Le 5e alinéa de l’article L. 611-17 doit ainsi être lu comme autorisant le président du tribunal à octroyer au débiteur sur les créances non échues un échelonnement ou un report d’une durée limitée au terme de la mission du conciliateur, dans le seul cas où le créancier a refusé la demande du conciliateur tendant à une suspension de l’exigibilité de ces créances ; cette disposition ne peut être comprise comme dispensant ce juge de prendre en considération la situation du débiteur et les besoins du créancier.
Il résulte en revanche des termes de l’article L. 611-7 que sur des créances échues, le président du tribunal peut accorder des délais de paiement pour une durée allant jusqu’à deux années, comme le prévoit l’article L. 1343-5.
Il ressort des courriers adressés par le conciliateur à la société LBO les 23 avril et 20 mai 2025, des réponses de celle-ci les 29 avril et 26 mai 2025, enfin d’une lettre du conciliateur du président du tribunal du 22 juillet 2025 que le conciliateur a, au sens de l’article L. 611-7 du code de commerce, demandé à la société LBO de reporter l’exigibilité de sa créance sur la société Horizon Oblig et que celle-ci lui a opposé un refus – à la date du premier des courriers du conciliateur, la société LBO avait au reste déjà assigné la société Horizon Oblig en référé afin d’obtenir contre elle un titre exécutoire.
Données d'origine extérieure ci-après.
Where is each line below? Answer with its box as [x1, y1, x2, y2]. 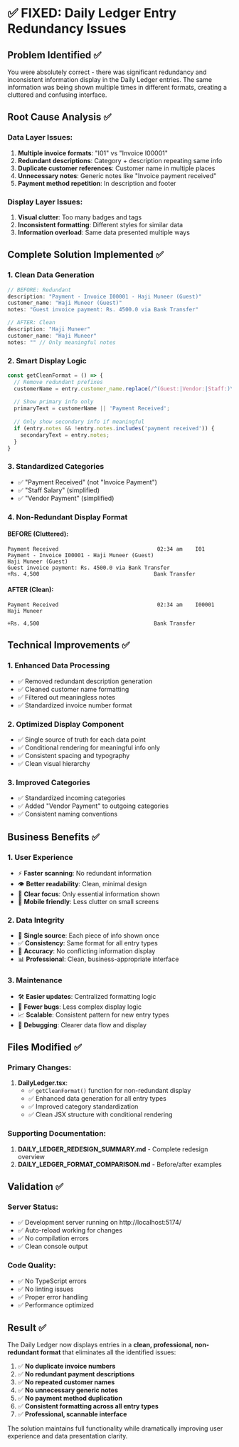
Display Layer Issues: [7, 197, 83, 207]
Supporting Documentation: [7, 1129, 107, 1139]
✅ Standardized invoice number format [17, 700, 133, 710]
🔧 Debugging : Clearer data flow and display [17, 1020, 147, 1029]
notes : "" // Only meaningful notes [7, 338, 116, 346]
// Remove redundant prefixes [14, 378, 103, 385]
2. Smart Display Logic [7, 356, 87, 365]
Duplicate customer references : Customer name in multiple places [17, 164, 216, 172]
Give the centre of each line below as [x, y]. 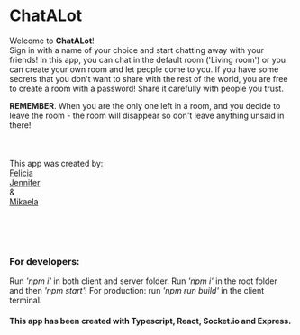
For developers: [45, 261]
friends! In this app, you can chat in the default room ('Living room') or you [148, 59]
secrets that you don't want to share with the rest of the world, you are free [149, 78]
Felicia [21, 173]
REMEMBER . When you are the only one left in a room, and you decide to [145, 105]
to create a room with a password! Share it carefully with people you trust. [146, 88]
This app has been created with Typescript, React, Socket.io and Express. [150, 321]
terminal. [26, 300]
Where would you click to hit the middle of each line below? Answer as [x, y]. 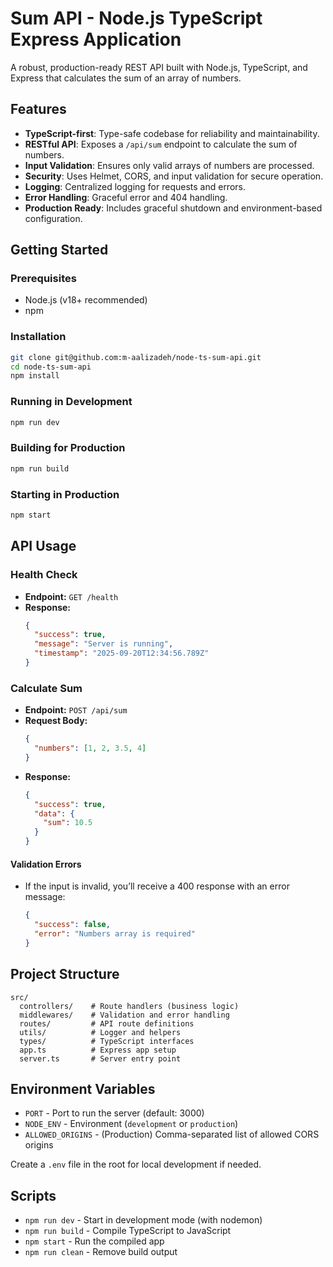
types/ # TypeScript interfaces [107, 1041]
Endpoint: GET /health [71, 596]
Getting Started [59, 250]
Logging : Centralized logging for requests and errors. [135, 186]
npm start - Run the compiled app [94, 1241]
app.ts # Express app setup [98, 1050]
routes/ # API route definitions [107, 1023]
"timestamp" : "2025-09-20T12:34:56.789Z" [122, 653]
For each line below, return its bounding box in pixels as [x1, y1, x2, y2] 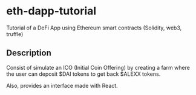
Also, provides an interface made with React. [6, 82, 118, 89]
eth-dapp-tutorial [6, 4, 97, 18]
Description [6, 48, 51, 58]
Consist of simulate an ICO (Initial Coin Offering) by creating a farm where [6, 64, 191, 71]
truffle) [6, 30, 24, 37]
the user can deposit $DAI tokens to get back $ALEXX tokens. [6, 70, 161, 78]
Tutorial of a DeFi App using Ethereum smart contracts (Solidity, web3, [6, 24, 182, 31]
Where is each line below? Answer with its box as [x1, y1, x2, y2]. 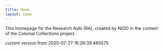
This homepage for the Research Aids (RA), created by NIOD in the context [5, 25, 158, 31]
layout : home [5, 12, 32, 17]
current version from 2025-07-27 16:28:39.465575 [5, 40, 109, 46]
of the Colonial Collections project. [5, 30, 76, 36]
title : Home [5, 7, 30, 12]
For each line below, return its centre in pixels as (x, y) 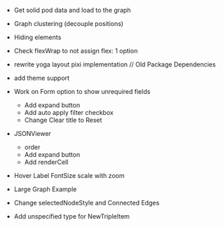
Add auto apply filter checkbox (69, 112)
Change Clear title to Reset (63, 120)
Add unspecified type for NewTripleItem (72, 216)
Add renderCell (46, 162)
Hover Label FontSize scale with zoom (69, 176)
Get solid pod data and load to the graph (72, 10)
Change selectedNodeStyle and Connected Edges (87, 203)
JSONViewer (32, 133)
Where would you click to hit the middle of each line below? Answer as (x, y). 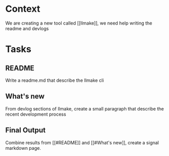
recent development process (36, 114)
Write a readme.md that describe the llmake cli (55, 80)
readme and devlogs (27, 28)
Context (23, 9)
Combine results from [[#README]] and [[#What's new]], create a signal (82, 142)
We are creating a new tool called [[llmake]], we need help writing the (79, 23)
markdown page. (23, 148)
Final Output (25, 130)
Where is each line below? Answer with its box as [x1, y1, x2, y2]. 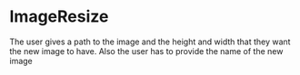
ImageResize [9, 6, 109, 27]
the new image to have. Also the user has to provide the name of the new [9, 45, 284, 56]
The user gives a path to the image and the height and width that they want [9, 36, 291, 47]
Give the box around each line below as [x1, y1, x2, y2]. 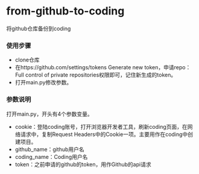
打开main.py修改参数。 [14, 79, 72, 86]
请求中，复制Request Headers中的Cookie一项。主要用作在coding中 [20, 131, 188, 138]
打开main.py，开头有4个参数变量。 [6, 110, 93, 117]
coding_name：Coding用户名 [14, 153, 88, 160]
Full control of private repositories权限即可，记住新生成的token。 [14, 71, 177, 79]
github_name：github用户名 [14, 146, 84, 153]
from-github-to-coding [6, 4, 125, 18]
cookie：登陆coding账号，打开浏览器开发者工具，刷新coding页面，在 [14, 123, 188, 130]
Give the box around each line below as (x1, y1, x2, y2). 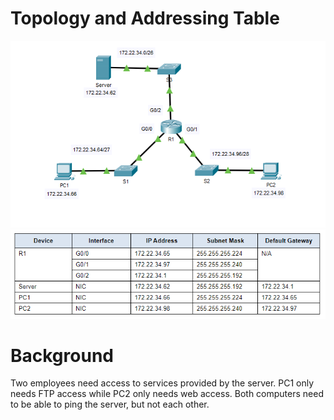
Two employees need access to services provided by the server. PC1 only (10, 377, 315, 389)
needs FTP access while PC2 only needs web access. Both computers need (10, 388, 324, 400)
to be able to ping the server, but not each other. (10, 398, 210, 411)
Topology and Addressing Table (10, 7, 280, 30)
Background (10, 344, 114, 367)
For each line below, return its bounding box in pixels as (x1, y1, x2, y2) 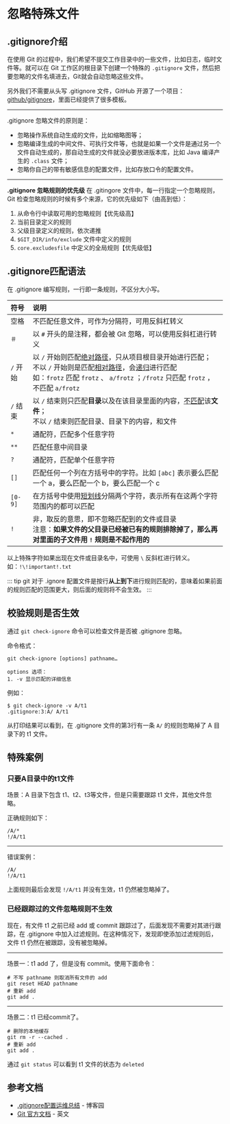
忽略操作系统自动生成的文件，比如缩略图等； (16, 131, 144, 139)
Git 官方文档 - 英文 (16, 1110, 70, 1118)
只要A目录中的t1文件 (7, 774, 75, 783)
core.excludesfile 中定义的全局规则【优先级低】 (16, 244, 155, 252)
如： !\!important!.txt (7, 562, 72, 570)
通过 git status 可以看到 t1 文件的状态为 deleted (7, 1060, 144, 1068)
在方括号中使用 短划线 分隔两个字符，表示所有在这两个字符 (32, 491, 218, 500)
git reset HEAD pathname (7, 980, 78, 987)
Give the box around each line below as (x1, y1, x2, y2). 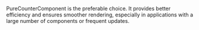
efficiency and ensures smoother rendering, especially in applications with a (6, 11, 194, 18)
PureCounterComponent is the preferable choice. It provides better (6, 5, 171, 12)
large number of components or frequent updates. (6, 18, 130, 24)
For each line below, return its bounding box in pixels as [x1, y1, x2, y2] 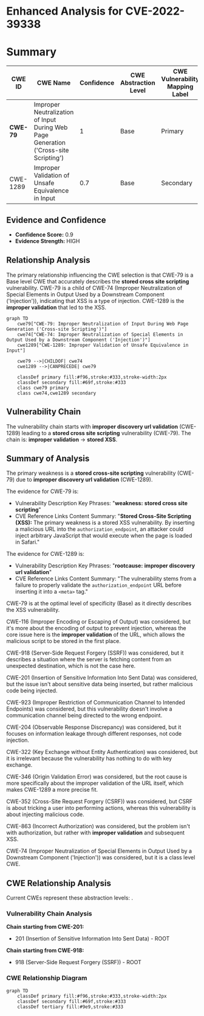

Des délais de paiement ne sont ainsi envisageables, en application de l’article L. 611-7 précité, que dans la limite de la durée de la mission du conciliateur.
Cette mission ayant pris fin le 30 juin 2025, la demande de délai de grâce, devenue sans objet, ne peut qu’être écartée.
Le jugement entrepris doit en conséquence être infirmé en ce qu’il l’a accueillie.
PAR CES MOTIFS,
la cour, statuant contradictoirement,
Dit irrecevable la pièce n°20 produite par la société La Boutique Officielle.com ;
Infirme le jugement entrepris en toutes ses dispositions ;
Statuant à nouveau,
Dit irrecevable la demande en paiement ;
Rejette la demande de délai de grâce ;
Condamne la société Horizon Oblig aux dépens de première instance et d’appel.
— prononcé publiquement par mise à disposition de l’arrêt au greffe de la cour, les parties en ayant été préalablement avisées dans les conditions prévues au deuxième alinéa de l’article 450 du code de procédure civile.
— signé par Monsieur Ronan GUERLOT, Président, et par Madame Françoise DUCAMIN, Greffière, auquel la minute de la décision a été remise par le magistrat signataire.